Илоты безумия

22
18
20
22
24
26
28
30

— Ну как ты здесь, Николай Платонович? Хотя что это я! Ясное дело — несладко, точнее тяжело. Я вот привез тебе письма от семьи, много приветов и добрых слов от начальства.

Пискин устроился напротив. Под его грузным телом жалобно скрипнул диван.

На какое-то мгновение наступила неловкая пауза. Пискин, выдав весь свой запас вежливости, собирался с мыслями, чтобы перейти к следующему этапу.

Кустов тоже молчал. Будь на месте Пискина любой другой офицер, Кустов забросал бы его вопросами. Все, что происходило в стране, было настолько неясным, что порождало тревогу, хотелось больше узнать о семье. Но полковник слишком хорошо знал Пискина и, оправившись от его неожиданного приема, выжидал.

Пискин неловко поерзал на диване. Скорее всего он не знал, с чего начать. Сделав серьезный вид, он торжественно произнес:

— Я рад сообщить, Николай Платонович, мы представили тебя к государственной награде — ордену. Думаю, что если не вмешается какая-нибудь третья сила, то все будет в порядке.

Афганским властям мы сообщили о твоей информации, и они смогли не допустить вывоза ценностей из страны.

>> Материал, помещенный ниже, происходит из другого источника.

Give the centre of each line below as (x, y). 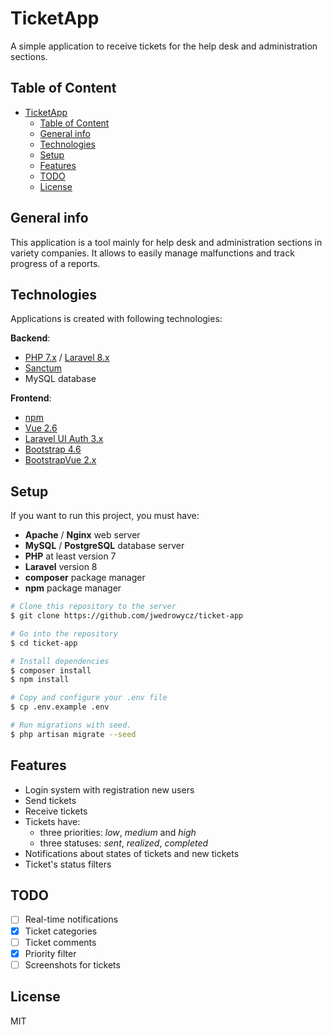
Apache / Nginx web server (82, 535)
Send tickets (50, 800)
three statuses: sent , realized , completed (124, 843)
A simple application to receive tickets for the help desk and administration (164, 46)
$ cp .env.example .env (60, 707)
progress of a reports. (55, 263)
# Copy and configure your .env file (89, 698)
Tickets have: (52, 821)
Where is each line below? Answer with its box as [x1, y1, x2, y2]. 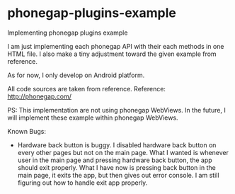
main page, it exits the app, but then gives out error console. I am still [17, 171, 219, 179]
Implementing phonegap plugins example [7, 28, 128, 37]
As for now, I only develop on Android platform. [7, 71, 145, 79]
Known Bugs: [7, 127, 46, 135]
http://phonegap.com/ [7, 92, 72, 101]
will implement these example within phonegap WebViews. [7, 113, 178, 122]
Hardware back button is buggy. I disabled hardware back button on [17, 140, 217, 149]
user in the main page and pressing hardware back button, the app [17, 156, 212, 164]
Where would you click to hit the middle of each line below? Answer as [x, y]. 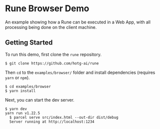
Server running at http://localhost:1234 [52, 122]
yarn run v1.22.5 [23, 113]
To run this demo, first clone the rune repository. [53, 54]
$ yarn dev [16, 109]
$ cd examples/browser [28, 86]
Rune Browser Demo [47, 9]
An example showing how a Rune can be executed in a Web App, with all [78, 22]
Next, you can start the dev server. [40, 100]
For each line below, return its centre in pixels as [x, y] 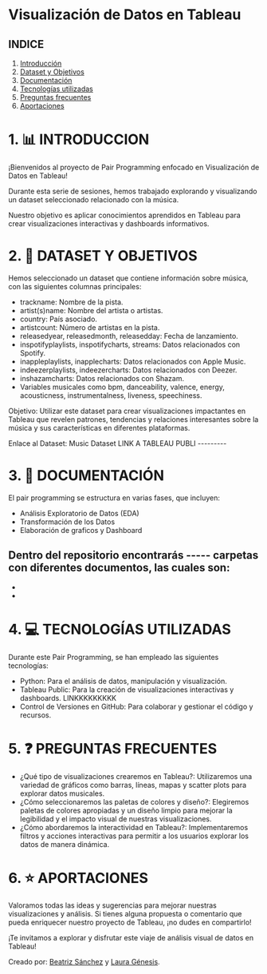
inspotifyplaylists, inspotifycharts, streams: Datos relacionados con [130, 344]
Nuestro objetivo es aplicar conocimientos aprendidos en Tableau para [124, 215]
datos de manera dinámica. [65, 844]
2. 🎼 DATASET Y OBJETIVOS [103, 256]
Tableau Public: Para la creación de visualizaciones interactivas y [127, 690]
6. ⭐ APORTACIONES [79, 878]
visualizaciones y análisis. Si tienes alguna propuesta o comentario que [125, 914]
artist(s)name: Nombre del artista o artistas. [91, 310]

Правда, нет сомнений, что Наджибулла и его кабинет долго не удержатся у власти. Мы прекращаем оказывать им помощь, и сейчас они должны рассчитывать на себя и свои резервы.

Передаю тебе благодарность руководства и за ценную информацию о подготовке нападения на ядерный центр в Кахутте. Появившаяся в печати информация и превентивные меры, предпринятые пакистанским руководством, сыграли соответствующую роль, и теперь за этот объект можно не беспокоиться.

— Как бы мои люди не погорели… — задумчиво сказал Кустов. — Я в своих сообщениях просил об этом.

— Да, да. Сделано все на высшем уровне, комар носа не подточит.

— Эммануил Алексеевич, — не выдержал Кустов, — скажите, что в стране происходит?

— Что происходит? — переспросил Пискин. — Мы считаем, что агония. Надо ждать, что скоро страна развалится полностью. Партия довела… Я всегда говорил, что надо разгонять эту хевру. А эти, тоже мне переворотчики, я имею в виду Язова, Пуго, Лукьянова, нашего Крючкова. Я бы их к стенке — и дело с концом!

— Как к стенке?! А закон? Следствие, в конце концов?!

Кустов чувствовал, что заводится, но ничего сделать с собой не мог:

— Я же хорошо помню наши партсобрания, последнюю отчетно-выборную конференцию. Вы почти всегда выступали, призывали. Помню, как часто у вас звучало: «мы — вооруженный отряд партии», «мы — структурное, боевое подразделение партии»…

Пискин неожиданно громко расхохотался и прервал полковника. Затем генерал тяжело поднялся со своего места и, обойдя стол, остановился за спиной Кустова. Положил руки ему на плечи:

— Э, дорогой Николай Платонович, хочешь жить — умей вертеться. Попробуй скажи тогда что-нибудь против партии: место потеряешь, а вместе с погонами и голова слетит.

— Но в партии же миллионы людей, которые верят в идею. Другое дело — бездарные руководители, среди которых и хапуг, и карьеристов, и просто случайных людей немало. Вы же тоже — член партии, а всех — под одну гребенку!

— А я вышел из партии. Мне с ней не по пути.

— А с какой партией нам по пути, товарищ генерал?